'''

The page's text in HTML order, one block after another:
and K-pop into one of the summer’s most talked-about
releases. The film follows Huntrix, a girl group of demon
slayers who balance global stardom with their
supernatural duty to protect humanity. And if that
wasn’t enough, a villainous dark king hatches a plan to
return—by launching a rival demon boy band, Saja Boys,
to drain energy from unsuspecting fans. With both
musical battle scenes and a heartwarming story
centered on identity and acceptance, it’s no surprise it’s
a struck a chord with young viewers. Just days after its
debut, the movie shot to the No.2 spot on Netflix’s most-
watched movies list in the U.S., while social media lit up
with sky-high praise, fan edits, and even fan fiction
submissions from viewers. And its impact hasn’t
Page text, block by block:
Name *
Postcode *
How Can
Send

'''
'''

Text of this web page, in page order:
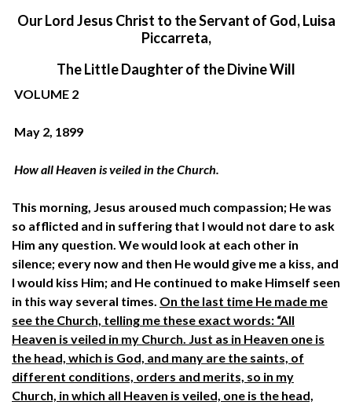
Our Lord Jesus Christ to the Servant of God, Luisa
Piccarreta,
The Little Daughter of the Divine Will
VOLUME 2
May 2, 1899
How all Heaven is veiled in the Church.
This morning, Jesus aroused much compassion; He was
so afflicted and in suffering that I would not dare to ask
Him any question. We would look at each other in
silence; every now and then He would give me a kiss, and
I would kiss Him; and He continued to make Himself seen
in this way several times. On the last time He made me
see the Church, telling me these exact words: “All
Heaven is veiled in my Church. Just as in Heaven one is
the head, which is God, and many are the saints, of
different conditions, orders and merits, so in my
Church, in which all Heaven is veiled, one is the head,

'''

## EXERCISE
Reproduce the entries above exactly, but only the lines between the line holding "This morning, Jesus" and the line holding "Church, in which", inclusive.

## YOUR SOLUTION
This morning, Jesus aroused much compassion; He was
so afflicted and in suffering that I would not dare to ask
Him any question. We would look at each other in
silence; every now and then He would give me a kiss, and
I would kiss Him; and He continued to make Himself seen
in this way several times. On the last time He made me
see the Church, telling me these exact words: “All
Heaven is veiled in my Church. Just as in Heaven one is
the head, which is God, and many are the saints, of
different conditions, orders and merits, so in my
Church, in which all Heaven is veiled, one is the head,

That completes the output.